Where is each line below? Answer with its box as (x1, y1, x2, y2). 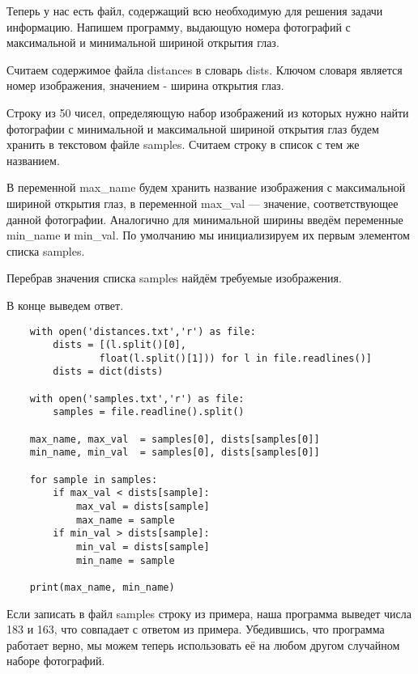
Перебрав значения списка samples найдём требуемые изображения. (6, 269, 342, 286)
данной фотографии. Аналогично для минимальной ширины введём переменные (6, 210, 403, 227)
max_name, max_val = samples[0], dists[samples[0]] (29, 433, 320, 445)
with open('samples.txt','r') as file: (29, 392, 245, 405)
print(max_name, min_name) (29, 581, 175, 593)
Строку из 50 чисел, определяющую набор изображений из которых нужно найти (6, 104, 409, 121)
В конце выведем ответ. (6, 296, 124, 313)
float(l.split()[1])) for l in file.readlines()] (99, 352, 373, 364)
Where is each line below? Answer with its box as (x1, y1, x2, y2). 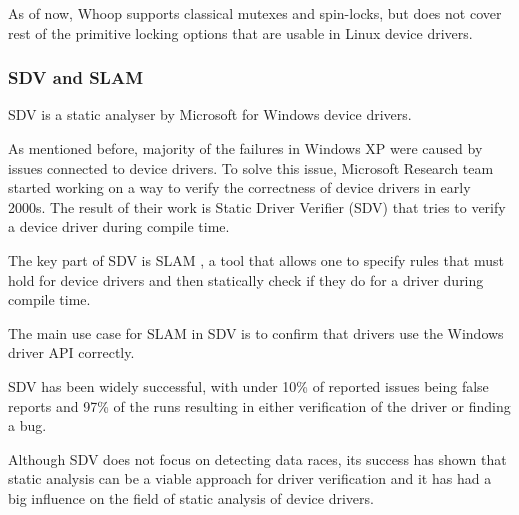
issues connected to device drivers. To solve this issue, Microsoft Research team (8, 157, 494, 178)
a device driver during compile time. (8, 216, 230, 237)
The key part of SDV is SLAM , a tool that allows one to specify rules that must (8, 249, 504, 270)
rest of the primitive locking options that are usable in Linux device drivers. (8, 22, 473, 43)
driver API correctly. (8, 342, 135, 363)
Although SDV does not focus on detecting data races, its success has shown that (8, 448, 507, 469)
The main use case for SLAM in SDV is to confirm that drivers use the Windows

________________

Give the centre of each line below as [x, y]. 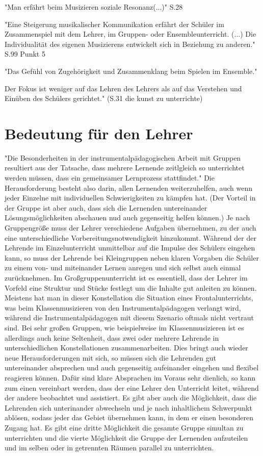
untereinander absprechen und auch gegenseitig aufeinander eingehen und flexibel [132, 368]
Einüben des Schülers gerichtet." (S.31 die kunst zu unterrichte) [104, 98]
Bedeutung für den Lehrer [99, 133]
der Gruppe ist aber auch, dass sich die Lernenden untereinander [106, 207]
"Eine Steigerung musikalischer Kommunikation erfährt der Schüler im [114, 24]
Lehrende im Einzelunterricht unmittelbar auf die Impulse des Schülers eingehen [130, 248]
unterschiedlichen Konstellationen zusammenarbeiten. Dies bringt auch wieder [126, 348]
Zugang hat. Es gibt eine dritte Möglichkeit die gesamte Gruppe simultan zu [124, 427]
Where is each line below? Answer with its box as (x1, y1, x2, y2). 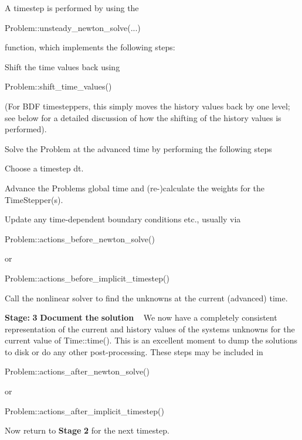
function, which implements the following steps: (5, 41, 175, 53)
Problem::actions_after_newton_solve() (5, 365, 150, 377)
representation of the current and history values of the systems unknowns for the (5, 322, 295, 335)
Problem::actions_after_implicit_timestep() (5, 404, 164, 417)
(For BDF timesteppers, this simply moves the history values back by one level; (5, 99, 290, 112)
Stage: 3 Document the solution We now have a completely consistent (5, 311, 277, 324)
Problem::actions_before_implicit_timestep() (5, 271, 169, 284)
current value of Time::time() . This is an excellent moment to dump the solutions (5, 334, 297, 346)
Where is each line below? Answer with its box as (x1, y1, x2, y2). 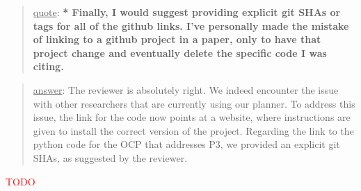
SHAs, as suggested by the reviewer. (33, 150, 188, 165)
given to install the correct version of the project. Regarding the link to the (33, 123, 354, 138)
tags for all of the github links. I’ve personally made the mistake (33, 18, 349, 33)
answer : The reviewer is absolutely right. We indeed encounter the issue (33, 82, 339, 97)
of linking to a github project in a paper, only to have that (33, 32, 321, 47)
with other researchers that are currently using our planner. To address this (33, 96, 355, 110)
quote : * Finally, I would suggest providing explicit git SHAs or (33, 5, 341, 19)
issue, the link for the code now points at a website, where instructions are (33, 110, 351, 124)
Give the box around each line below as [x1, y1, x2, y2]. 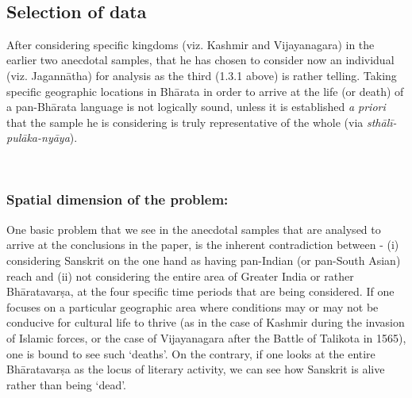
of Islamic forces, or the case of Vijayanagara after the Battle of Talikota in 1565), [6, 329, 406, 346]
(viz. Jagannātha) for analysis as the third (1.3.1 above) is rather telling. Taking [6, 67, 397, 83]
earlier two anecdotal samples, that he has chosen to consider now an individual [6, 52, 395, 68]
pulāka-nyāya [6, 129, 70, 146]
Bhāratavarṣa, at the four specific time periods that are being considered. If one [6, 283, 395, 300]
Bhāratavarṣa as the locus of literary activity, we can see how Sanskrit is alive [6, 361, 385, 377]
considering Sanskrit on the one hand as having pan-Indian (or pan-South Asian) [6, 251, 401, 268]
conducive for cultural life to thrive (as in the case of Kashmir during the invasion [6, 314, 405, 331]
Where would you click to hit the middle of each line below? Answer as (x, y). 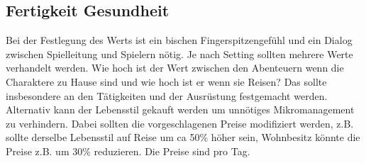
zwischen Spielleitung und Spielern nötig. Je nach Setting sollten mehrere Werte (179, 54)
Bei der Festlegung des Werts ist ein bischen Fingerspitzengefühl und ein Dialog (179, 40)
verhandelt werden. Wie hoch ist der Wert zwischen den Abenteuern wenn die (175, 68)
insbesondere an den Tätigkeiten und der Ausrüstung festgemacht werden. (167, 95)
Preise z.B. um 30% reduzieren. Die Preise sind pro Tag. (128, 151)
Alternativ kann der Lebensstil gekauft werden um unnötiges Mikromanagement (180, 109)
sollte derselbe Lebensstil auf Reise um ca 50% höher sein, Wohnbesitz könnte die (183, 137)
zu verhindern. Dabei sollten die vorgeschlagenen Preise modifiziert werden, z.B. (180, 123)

________________

DESCRIPTION OF THE TASK: Return word for word the lines above from the line with "der Gruppe ist" to the line with "Zugang hat. Es", including both and leaving out all others.

TASK RESPONSE:
der Gruppe ist aber auch, dass sich die Lernenden untereinander [106, 207]
"Eine Steigerung musikalischer Kommunikation erfährt der Schüler im [114, 24]
Lehrende im Einzelunterricht unmittelbar auf die Impulse des Schülers eingehen [130, 248]
unterschiedlichen Konstellationen zusammenarbeiten. Dies bringt auch wieder [126, 348]
Zugang hat. Es gibt eine dritte Möglichkeit die gesamte Gruppe simultan zu [124, 427]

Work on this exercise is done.